Data entries.
=== Begin Enclosure ===

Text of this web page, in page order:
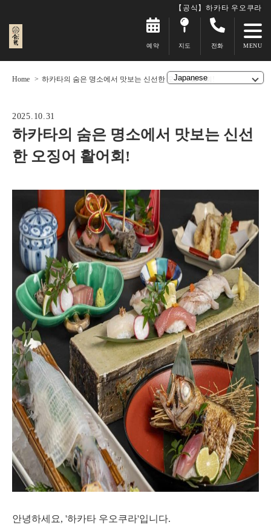
【공식】하카타 우오쿠라
예약 지도 전화
Home 하카타의 숨은 명소에서 맛보는 신선한 오징어 활어회!
2025.10.31
하카타의 숨은 명소에서 맛보는 신선
한 오징어 활어회!
안녕하세요, '하카타 우오쿠라'입니다.
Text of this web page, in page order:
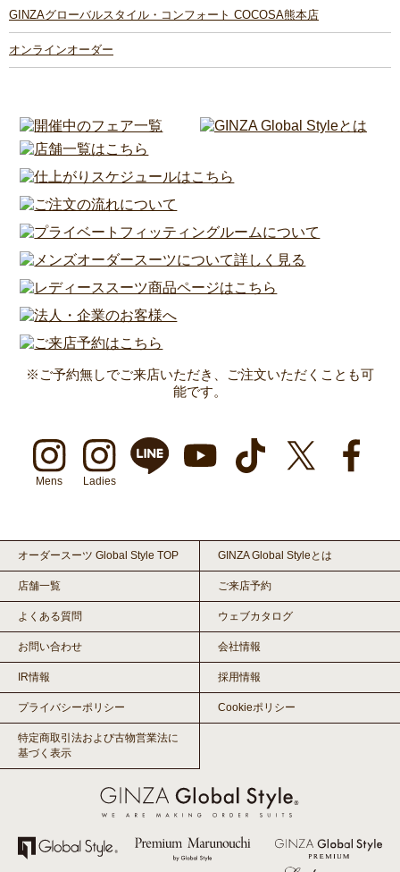
GINZAグローバルスタイル・コンフォート COCOSA熊本店
オンラインオーダー
※ご予約無しでご来店いただき、ご注文いただくことも可
能です。
Mens Ladies
オーダースーツ Global Style TOP GINZA Global Styleとは
店舗一覧 ご来店予約
よくある質問 ウェブカタログ
お問い合わせ 会社情報
IR情報 採用情報
プライバシーポリシー Cookieポリシー
特定商取引法および古物営業法に
基づく表示
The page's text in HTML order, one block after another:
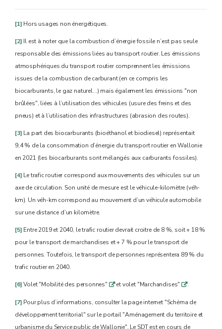
[1] Hors usages non énergétiques.
[2] Il est à noter que la combustion d’énergie fossile n’est pas seule
responsable des émissions liées au transport routier. Les émissions
atmosphériques du transport routier comprennent les émissions
issues de la combustion de carburant (en ce compris les
biocarburants, le gaz naturel…) mais également les émissions "non
brûlées", liées à l’utilisation des véhicules (usure des freins et des
pneus) et à l’utilisation des infrastructures (abrasion des routes).
[3] La part des biocarburants (bioéthanol et biodiesel) représentait
9,4 % de la consommation d’énergie du transport routier en Wallonie
en 2021 (les biocarburants sont mélangés aux carburants fossiles).
[4] Le trafic routier correspond aux mouvements des véhicules sur un
axe de circulation. Son unité de mesure est le véhicule-kilomètre (véh-
km). Un véh-km correspond au mouvement d’un véhicule automobile
sur une distance d’un kilomètre.
[5] Entre 2019 et 2040, le trafic routier devrait croitre de 8 %, soit + 18 %
pour le transport de marchandises et + 7 % pour le transport de
personnes. Toutefois, le transport de personnes représentera 89 % du
trafic routier en 2040.
[6]Volet "Mobilité des personnes" qet volet "Marchandises"q.
[7] Pour plus d’informations, consulter la page internet "Schéma de
développement territorial" sur le portail "Aménagement du territoire et
urbanisme du Service public de Wallonie". Le SDT est en cours de
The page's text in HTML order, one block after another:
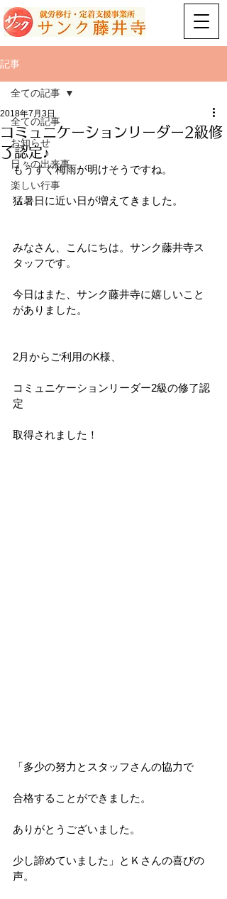
記事
全ての記事
お知らせ
日々の出来事
楽しい行事
全ての記事
コミュニケーションリーダー2級修
了認定♪
2018年7月3日
もうすぐ梅雨が明けそうですね。
猛暑日に近い日が増えてきました。
みなさん、こんにちは。サンク藤井寺ス
タッフです。
今日はまた、サンク藤井寺に嬉しいこと
がありました。
2月からご利用のK様、
コミュニケーションリーダー2級の修了認
定
取得されました！
「多少の努力とスタッフさんの協力で
合格することができました。
ありがとうございました。
少し諦めていました」とＫさんの喜びの
声。
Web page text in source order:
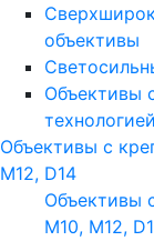
объективы
Объективы
Объективы с
M12, D14
Объективы
M10, M12,
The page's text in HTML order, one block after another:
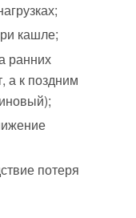
кашле;
ранних
а к поздним
потеря
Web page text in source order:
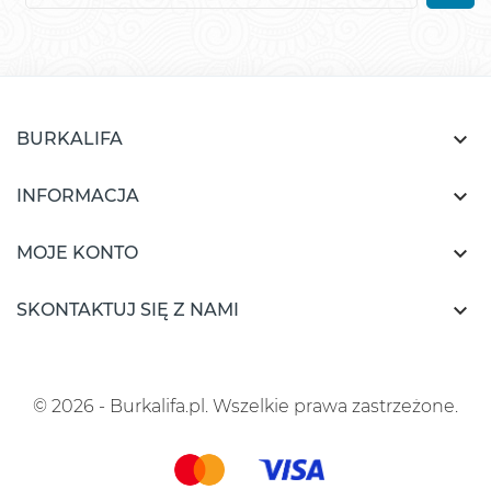
BURKALIFA 
INFORMACJA 
MOJE KONTO 
SKONTAKTUJ SIĘ Z NAMI 
© 2026 - Burkalifa.pl. Wszelkie prawa zastrzeżone.
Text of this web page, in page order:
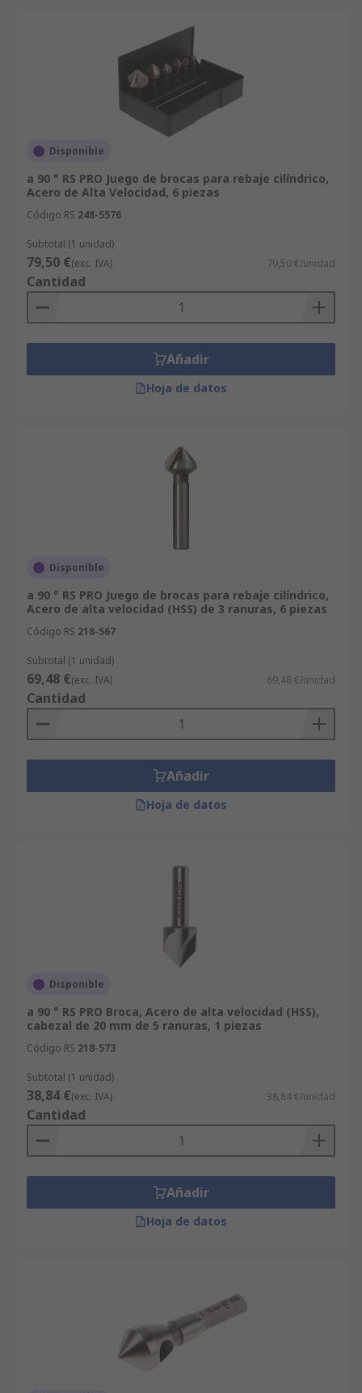
Disponible
a 90 ° RS PRO Juego de brocas para rebaje cilíndrico,
Acero de Alta Velocidad, 6 piezas
Código RS 248-5576
Subtotal (1 unidad)
79,50 €(exc. IVA) 79,50 €/unidad
Cantidad
Añadir
Hoja de datos
Disponible
a 90 ° RS PRO Juego de brocas para rebaje cilíndrico,
Acero de alta velocidad (HSS) de 3 ranuras, 6 piezas
Código RS 218-567
Subtotal (1 unidad)
69,48 €(exc. IVA) 69,48 €/unidad
Cantidad
Añadir
Hoja de datos
Disponible
a 90 ° RS PRO Broca, Acero de alta velocidad (HSS),
cabezal de 20 mm de 5 ranuras, 1 piezas
Código RS 218-573
Subtotal (1 unidad)
38,84 €(exc. IVA) 38,84 €/unidad
Cantidad
Añadir
Hoja de datos
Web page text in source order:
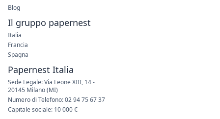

=== End Enclosure ===

What you should do.
Copy the data verbatim, skipping any image it holds.

Your solution.
Text of this web page, in page order:
【공식】하카타 우오쿠라
예약 지도 전화
Home 하카타의 숨은 명소에서 맛보는 신선한 오징어 활어회!
2025.10.31
하카타의 숨은 명소에서 맛보는 신선
한 오징어 활어회!
안녕하세요, '하카타 우오쿠라'입니다.
Text of this web page, in page order:
GINZAグローバルスタイル・コンフォート COCOSA熊本店
オンラインオーダー
※ご予約無しでご来店いただき、ご注文いただくことも可
能です。
Mens Ladies
オーダースーツ Global Style TOP GINZA Global Styleとは
店舗一覧 ご来店予約
よくある質問 ウェブカタログ
お問い合わせ 会社情報
IR情報 採用情報
プライバシーポリシー Cookieポリシー
特定商取引法および古物営業法に
基づく表示
The page's text in HTML order, one block after another:
[1] Hors usages non énergétiques.
[2] Il est à noter que la combustion d’énergie fossile n’est pas seule
responsable des émissions liées au transport routier. Les émissions
atmosphériques du transport routier comprennent les émissions
issues de la combustion de carburant (en ce compris les
biocarburants, le gaz naturel…) mais également les émissions "non
brûlées", liées à l’utilisation des véhicules (usure des freins et des
pneus) et à l’utilisation des infrastructures (abrasion des routes).
[3] La part des biocarburants (bioéthanol et biodiesel) représentait
9,4 % de la consommation d’énergie du transport routier en Wallonie
en 2021 (les biocarburants sont mélangés aux carburants fossiles).
[4] Le trafic routier correspond aux mouvements des véhicules sur un
axe de circulation. Son unité de mesure est le véhicule-kilomètre (véh-
km). Un véh-km correspond au mouvement d’un véhicule automobile
sur une distance d’un kilomètre.
[5] Entre 2019 et 2040, le trafic routier devrait croitre de 8 %, soit + 18 %
pour le transport de marchandises et + 7 % pour le transport de
personnes. Toutefois, le transport de personnes représentera 89 % du
trafic routier en 2040.
[6]Volet "Mobilité des personnes" qet volet "Marchandises"q.
[7] Pour plus d’informations, consulter la page internet "Schéma de
développement territorial" sur le portail "Aménagement du territoire et
urbanisme du Service public de Wallonie". Le SDT est en cours de
The page's text in HTML order, one block after another:
記事
全ての記事
お知らせ
日々の出来事
楽しい行事
全ての記事
コミュニケーションリーダー2級修
了認定♪
2018年7月3日
もうすぐ梅雨が明けそうですね。
猛暑日に近い日が増えてきました。
みなさん、こんにちは。サンク藤井寺ス
タッフです。
今日はまた、サンク藤井寺に嬉しいこと
がありました。
2月からご利用のK様、
コミュニケーションリーダー2級の修了認
定
取得されました！
「多少の努力とスタッフさんの協力で
合格することができました。
ありがとうございました。
少し諦めていました」とＫさんの喜びの
声。
Web page text in source order:
объективы
Объективы
Объективы с
M12, D14
Объективы
M10, M12,
The page's text in HTML order, one block after another:
кашле;
ранних
а к поздним
потеря
Web page text in source order:
BURKALIFA 
INFORMACJA 
MOJE KONTO 
SKONTAKTUJ SIĘ Z NAMI 
© 2026 - Burkalifa.pl. Wszelkie prawa zastrzeżone.
Text of this web page, in page order:
Disponible
a 90 ° RS PRO Juego de brocas para rebaje cilíndrico,
Acero de Alta Velocidad, 6 piezas
Código RS 248-5576
Subtotal (1 unidad)
79,50 €(exc. IVA) 79,50 €/unidad
Cantidad
Añadir
Hoja de datos
Disponible
a 90 ° RS PRO Juego de brocas para rebaje cilíndrico,
Acero de alta velocidad (HSS) de 3 ranuras, 6 piezas
Código RS 218-567
Subtotal (1 unidad)
69,48 €(exc. IVA) 69,48 €/unidad
Cantidad
Añadir
Hoja de datos
Disponible
a 90 ° RS PRO Broca, Acero de alta velocidad (HSS),
cabezal de 20 mm de 5 ranuras, 1 piezas
Código RS 218-573
Subtotal (1 unidad)
38,84 €(exc. IVA) 38,84 €/unidad
Cantidad
Añadir
Hoja de datos
Web page text in source order:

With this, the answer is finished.